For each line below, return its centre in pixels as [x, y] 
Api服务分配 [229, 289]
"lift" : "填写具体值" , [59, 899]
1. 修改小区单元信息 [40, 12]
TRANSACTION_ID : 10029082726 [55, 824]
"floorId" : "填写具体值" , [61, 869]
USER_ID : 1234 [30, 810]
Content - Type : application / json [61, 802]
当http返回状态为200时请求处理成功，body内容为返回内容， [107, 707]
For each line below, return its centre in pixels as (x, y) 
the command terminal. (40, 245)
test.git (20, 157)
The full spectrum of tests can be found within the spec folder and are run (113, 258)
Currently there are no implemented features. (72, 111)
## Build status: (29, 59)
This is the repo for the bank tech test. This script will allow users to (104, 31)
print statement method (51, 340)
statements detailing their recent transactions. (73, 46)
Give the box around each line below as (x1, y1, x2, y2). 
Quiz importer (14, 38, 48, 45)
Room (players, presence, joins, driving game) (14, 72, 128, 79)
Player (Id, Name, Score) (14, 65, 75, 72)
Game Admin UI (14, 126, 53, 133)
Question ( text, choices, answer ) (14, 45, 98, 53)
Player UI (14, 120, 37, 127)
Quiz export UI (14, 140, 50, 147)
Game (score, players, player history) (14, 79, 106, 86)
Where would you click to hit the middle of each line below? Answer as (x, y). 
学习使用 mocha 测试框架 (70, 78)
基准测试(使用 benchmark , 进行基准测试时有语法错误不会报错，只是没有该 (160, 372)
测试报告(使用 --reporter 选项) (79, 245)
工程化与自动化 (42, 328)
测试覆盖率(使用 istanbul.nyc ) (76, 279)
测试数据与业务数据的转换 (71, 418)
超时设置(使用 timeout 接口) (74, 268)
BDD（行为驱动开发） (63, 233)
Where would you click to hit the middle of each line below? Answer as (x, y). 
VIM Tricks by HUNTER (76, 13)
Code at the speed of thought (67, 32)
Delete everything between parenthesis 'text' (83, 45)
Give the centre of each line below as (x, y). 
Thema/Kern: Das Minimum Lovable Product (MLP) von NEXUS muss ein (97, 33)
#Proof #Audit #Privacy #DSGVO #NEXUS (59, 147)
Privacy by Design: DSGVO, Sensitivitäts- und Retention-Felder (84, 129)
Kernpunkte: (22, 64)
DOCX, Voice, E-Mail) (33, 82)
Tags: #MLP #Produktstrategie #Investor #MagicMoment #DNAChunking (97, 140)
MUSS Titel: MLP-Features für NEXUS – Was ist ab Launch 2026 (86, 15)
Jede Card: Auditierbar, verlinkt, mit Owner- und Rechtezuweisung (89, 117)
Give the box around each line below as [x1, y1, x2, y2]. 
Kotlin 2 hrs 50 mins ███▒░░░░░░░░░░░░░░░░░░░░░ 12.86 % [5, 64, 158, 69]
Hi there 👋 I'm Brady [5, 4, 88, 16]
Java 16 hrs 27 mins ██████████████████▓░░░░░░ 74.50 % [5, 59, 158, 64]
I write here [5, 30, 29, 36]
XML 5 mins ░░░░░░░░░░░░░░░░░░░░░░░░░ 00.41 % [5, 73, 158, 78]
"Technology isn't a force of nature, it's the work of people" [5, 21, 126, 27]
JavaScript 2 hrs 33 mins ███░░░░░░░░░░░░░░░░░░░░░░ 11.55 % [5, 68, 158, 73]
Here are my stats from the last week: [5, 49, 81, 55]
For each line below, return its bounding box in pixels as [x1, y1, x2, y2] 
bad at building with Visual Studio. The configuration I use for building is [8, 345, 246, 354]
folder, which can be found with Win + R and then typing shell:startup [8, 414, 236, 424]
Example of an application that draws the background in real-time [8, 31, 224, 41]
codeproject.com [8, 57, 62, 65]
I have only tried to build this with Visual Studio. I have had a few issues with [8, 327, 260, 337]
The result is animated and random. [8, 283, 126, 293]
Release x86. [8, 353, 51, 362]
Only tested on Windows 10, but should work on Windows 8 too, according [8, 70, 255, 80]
═══
WHAT IS REQUIRED =>
Would you please transcribe the records above in full and exactly?

SOLUTION =>
For each line below, return its centre in pixels as [x, y] 
Api服务分配 [229, 289]
"lift" : "填写具体值" , [59, 899]
1. 修改小区单元信息 [40, 12]
TRANSACTION_ID : 10029082726 [55, 824]
"floorId" : "填写具体值" , [61, 869]
USER_ID : 1234 [30, 810]
Content - Type : application / json [61, 802]
当http返回状态为200时请求处理成功，body内容为返回内容， [107, 707]
For each line below, return its centre in pixels as (x, y) 
the command terminal. (40, 245)
test.git (20, 157)
The full spectrum of tests can be found within the spec folder and are run (113, 258)
Currently there are no implemented features. (72, 111)
## Build status: (29, 59)
This is the repo for the bank tech test. This script will allow users to (104, 31)
print statement method (51, 340)
statements detailing their recent transactions. (73, 46)
Give the box around each line below as (x1, y1, x2, y2). 
Quiz importer (14, 38, 48, 45)
Room (players, presence, joins, driving game) (14, 72, 128, 79)
Player (Id, Name, Score) (14, 65, 75, 72)
Game Admin UI (14, 126, 53, 133)
Question ( text, choices, answer ) (14, 45, 98, 53)
Player UI (14, 120, 37, 127)
Quiz export UI (14, 140, 50, 147)
Game (score, players, player history) (14, 79, 106, 86)
Where would you click to hit the middle of each line below? Answer as (x, y). 
学习使用 mocha 测试框架 (70, 78)
基准测试(使用 benchmark , 进行基准测试时有语法错误不会报错，只是没有该 (160, 372)
测试报告(使用 --reporter 选项) (79, 245)
工程化与自动化 (42, 328)
测试覆盖率(使用 istanbul.nyc ) (76, 279)
测试数据与业务数据的转换 (71, 418)
超时设置(使用 timeout 接口) (74, 268)
BDD（行为驱动开发） (63, 233)
Where would you click to hit the middle of each line below? Answer as (x, y). 
VIM Tricks by HUNTER (76, 13)
Code at the speed of thought (67, 32)
Delete everything between parenthesis 'text' (83, 45)
Give the centre of each line below as (x, y). 
Thema/Kern: Das Minimum Lovable Product (MLP) von NEXUS muss ein (97, 33)
#Proof #Audit #Privacy #DSGVO #NEXUS (59, 147)
Privacy by Design: DSGVO, Sensitivitäts- und Retention-Felder (84, 129)
Kernpunkte: (22, 64)
DOCX, Voice, E-Mail) (33, 82)
Tags: #MLP #Produktstrategie #Investor #MagicMoment #DNAChunking (97, 140)
MUSS Titel: MLP-Features für NEXUS – Was ist ab Launch 2026 (86, 15)
Jede Card: Auditierbar, verlinkt, mit Owner- und Rechtezuweisung (89, 117)
Give the box around each line below as [x1, y1, x2, y2]. 
Kotlin 2 hrs 50 mins ███▒░░░░░░░░░░░░░░░░░░░░░ 12.86 % [5, 64, 158, 69]
Hi there 👋 I'm Brady [5, 4, 88, 16]
Java 16 hrs 27 mins ██████████████████▓░░░░░░ 74.50 % [5, 59, 158, 64]
I write here [5, 30, 29, 36]
XML 5 mins ░░░░░░░░░░░░░░░░░░░░░░░░░ 00.41 % [5, 73, 158, 78]
"Technology isn't a force of nature, it's the work of people" [5, 21, 126, 27]
JavaScript 2 hrs 33 mins ███░░░░░░░░░░░░░░░░░░░░░░ 11.55 % [5, 68, 158, 73]
Here are my stats from the last week: [5, 49, 81, 55]
For each line below, return its bounding box in pixels as [x1, y1, x2, y2] 
bad at building with Visual Studio. The configuration I use for building is [8, 345, 246, 354]
folder, which can be found with Win + R and then typing shell:startup [8, 414, 236, 424]
Example of an application that draws the background in real-time [8, 31, 224, 41]
codeproject.com [8, 57, 62, 65]
I have only tried to build this with Visual Studio. I have had a few issues with [8, 327, 260, 337]
The result is animated and random. [8, 283, 126, 293]
Release x86. [8, 353, 51, 362]
Only tested on Windows 10, but should work on Windows 8 too, according [8, 70, 255, 80]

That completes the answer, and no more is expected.